* [TASK OBJECTIVE]: Only one stretch of the data below is needed. Output the lines from the one with "Raun Krisch, Samsung [34, 310, 139, 323]" up to and including the one with "Ejecucion de binTimesSearch()", exactly as they stand.

(Saved entries)
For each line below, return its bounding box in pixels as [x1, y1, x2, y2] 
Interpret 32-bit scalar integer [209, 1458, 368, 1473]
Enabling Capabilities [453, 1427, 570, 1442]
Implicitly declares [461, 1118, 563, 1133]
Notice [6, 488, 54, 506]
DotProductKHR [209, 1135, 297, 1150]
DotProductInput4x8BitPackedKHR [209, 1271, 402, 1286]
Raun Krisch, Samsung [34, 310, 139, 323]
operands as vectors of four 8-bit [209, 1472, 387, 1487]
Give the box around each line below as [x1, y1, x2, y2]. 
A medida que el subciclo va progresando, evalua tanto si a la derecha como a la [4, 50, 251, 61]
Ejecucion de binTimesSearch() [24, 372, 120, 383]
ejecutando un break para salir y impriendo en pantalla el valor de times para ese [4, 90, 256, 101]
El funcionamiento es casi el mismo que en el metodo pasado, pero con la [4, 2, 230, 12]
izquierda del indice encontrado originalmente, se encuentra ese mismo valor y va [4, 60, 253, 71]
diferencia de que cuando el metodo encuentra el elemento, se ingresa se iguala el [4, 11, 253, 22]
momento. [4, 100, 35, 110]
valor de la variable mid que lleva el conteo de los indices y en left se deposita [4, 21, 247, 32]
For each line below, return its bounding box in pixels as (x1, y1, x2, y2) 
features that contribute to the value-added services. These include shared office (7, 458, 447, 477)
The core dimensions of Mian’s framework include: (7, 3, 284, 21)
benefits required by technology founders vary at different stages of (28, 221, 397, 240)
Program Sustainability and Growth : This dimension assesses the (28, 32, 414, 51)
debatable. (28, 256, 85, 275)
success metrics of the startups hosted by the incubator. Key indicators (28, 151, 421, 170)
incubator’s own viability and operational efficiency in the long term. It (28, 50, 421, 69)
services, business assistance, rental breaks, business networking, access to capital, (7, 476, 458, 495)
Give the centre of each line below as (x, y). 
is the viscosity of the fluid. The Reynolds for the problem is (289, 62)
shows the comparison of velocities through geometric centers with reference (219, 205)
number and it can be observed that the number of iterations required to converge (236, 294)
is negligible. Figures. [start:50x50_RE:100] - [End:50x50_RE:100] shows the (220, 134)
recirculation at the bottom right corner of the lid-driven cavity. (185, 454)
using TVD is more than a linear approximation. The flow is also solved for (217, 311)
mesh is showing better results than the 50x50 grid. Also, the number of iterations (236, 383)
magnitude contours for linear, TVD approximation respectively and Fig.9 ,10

* [EXPECTED OUTPUT]:
Raun Krisch, Samsung [34, 310, 139, 323]
operands as vectors of four 8-bit [209, 1472, 387, 1487]
Give the box around each line below as [x1, y1, x2, y2]. 
A medida que el subciclo va progresando, evalua tanto si a la derecha como a la [4, 50, 251, 61]
Ejecucion de binTimesSearch() [24, 372, 120, 383]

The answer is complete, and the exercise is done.